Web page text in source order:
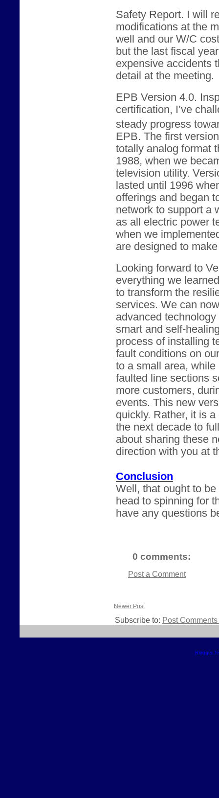
Safety Report. I will
modifications at the
well and our W/C
but the last fiscal
expensive accidents
detail at the meeting.
EPB Version 4.0.
certification, I’ve
steady progress
EPB. The first
totally analog format
1988, when we
television utility.
lasted until 1996
offerings and began
network to support a
as all electric power
when we
are designed to
Looking forward to
everything we
to transform the
services. We can
advanced
smart and self-
process of installing
fault conditions on
to a small area,
faulted line sections
more customers,
events. This new
quickly. Rather, it is
the next decade to
about sharing these
direction with you at
Conclusion
Well, that ought to
head to spinning for
have any questions
0 comments:
Post a Comment
Newer Post
Subscribe to: Post
Blogger
########################################
The answer must be an exact restatement of all the records, with no pictures included.

Web page text in source order:
Safety Report. I will
modifications at the
well and our W/C
but the last fiscal
expensive accidents
detail at the meeting.
EPB Version 4.0.
certification, I’ve
steady progress
EPB. The first
totally analog format
1988, when we
television utility.
lasted until 1996
offerings and began
network to support a
as all electric power
when we
are designed to
Looking forward to
everything we
to transform the
services. We can
advanced
smart and self-
process of installing
fault conditions on
to a small area,
faulted line sections
more customers,
events. This new
quickly. Rather, it is
the next decade to
about sharing these
direction with you at
Conclusion
Well, that ought to
head to spinning for
have any questions
0 comments:
Post a Comment
Newer Post
Subscribe to: Post
Blogger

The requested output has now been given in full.